§ WORK INSTRUCTION
Your copy of the entries must be exact, and it must not include the pictures.

§ PROVIDED RECORDS
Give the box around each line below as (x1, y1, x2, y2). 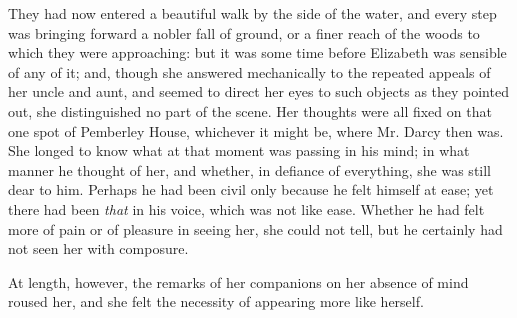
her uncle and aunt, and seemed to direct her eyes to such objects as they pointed (8, 81, 509, 102)
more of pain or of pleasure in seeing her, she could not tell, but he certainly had (8, 218, 503, 239)
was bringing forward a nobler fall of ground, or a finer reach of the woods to (8, 22, 480, 43)
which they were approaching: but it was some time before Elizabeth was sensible (8, 42, 507, 63)
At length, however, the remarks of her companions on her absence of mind (8, 271, 469, 292)
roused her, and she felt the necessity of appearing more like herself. (8, 291, 424, 312)
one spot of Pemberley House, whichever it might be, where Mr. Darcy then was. (8, 120, 504, 141)
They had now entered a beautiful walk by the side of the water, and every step (8, 3, 497, 23)
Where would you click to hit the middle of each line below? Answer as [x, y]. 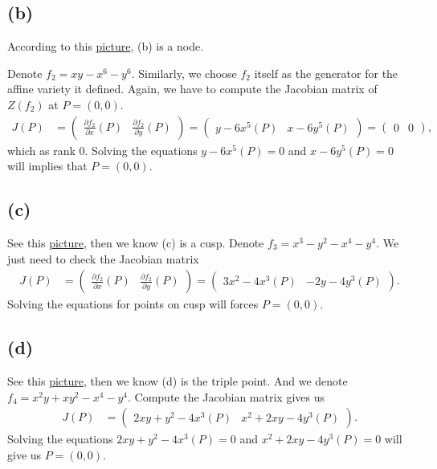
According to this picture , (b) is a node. [106, 46]
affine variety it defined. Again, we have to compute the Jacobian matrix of [192, 89]
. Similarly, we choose [184, 73]
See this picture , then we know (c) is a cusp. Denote [136, 243]
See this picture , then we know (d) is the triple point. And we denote [178, 381]
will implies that [47, 166]
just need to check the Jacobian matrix [103, 258]
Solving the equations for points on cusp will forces [133, 304]
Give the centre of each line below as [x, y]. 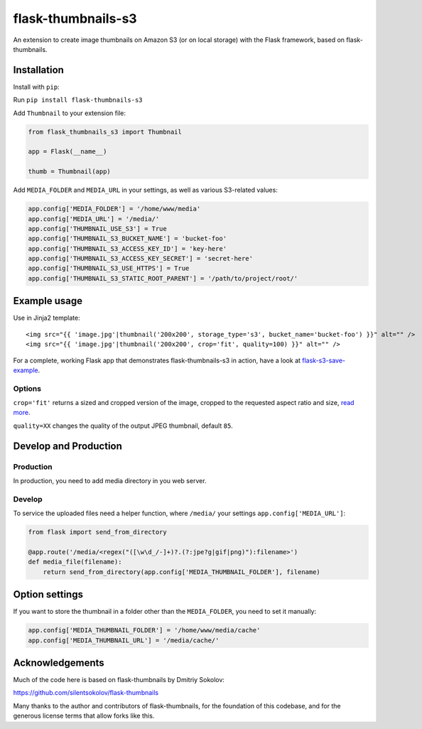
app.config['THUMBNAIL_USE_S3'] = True [97, 228]
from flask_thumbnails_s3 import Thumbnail [105, 132]
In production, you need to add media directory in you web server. [110, 481]
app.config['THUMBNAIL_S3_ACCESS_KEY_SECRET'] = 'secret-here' [141, 259]
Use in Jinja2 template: [47, 318]
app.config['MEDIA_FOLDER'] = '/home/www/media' [114, 209]
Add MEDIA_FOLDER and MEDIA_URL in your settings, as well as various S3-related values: [146, 190]
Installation [38, 70]

§ TASK RESULT
Give the box around each line below as (x1, y1, x2, y2). 
her uncle and aunt, and seemed to direct her eyes to such objects as they pointed (8, 81, 509, 102)
more of pain or of pleasure in seeing her, she could not tell, but he certainly had (8, 218, 503, 239)
was bringing forward a nobler fall of ground, or a finer reach of the woods to (8, 22, 480, 43)
which they were approaching: but it was some time before Elizabeth was sensible (8, 42, 507, 63)
At length, however, the remarks of her companions on her absence of mind (8, 271, 469, 292)
roused her, and she felt the necessity of appearing more like herself. (8, 291, 424, 312)
one spot of Pemberley House, whichever it might be, where Mr. Darcy then was. (8, 120, 504, 141)
They had now entered a beautiful walk by the side of the water, and every step (8, 3, 497, 23)
Where would you click to hit the middle of each line below? Answer as [x, y]. 
According to this picture , (b) is a node. [106, 46]
affine variety it defined. Again, we have to compute the Jacobian matrix of [192, 89]
. Similarly, we choose [184, 73]
See this picture , then we know (c) is a cusp. Denote [136, 243]
See this picture , then we know (d) is the triple point. And we denote [178, 381]
will implies that [47, 166]
just need to check the Jacobian matrix [103, 258]
Solving the equations for points on cusp will forces [133, 304]
Give the centre of each line below as [x, y]. 
app.config['THUMBNAIL_USE_S3'] = True [97, 228]
from flask_thumbnails_s3 import Thumbnail [105, 132]
In production, you need to add media directory in you web server. [110, 481]
app.config['THUMBNAIL_S3_ACCESS_KEY_SECRET'] = 'secret-here' [141, 259]
Use in Jinja2 template: [47, 318]
app.config['MEDIA_FOLDER'] = '/home/www/media' [114, 209]
Add MEDIA_FOLDER and MEDIA_URL in your settings, as well as various S3-related values: [146, 190]
Installation [38, 70]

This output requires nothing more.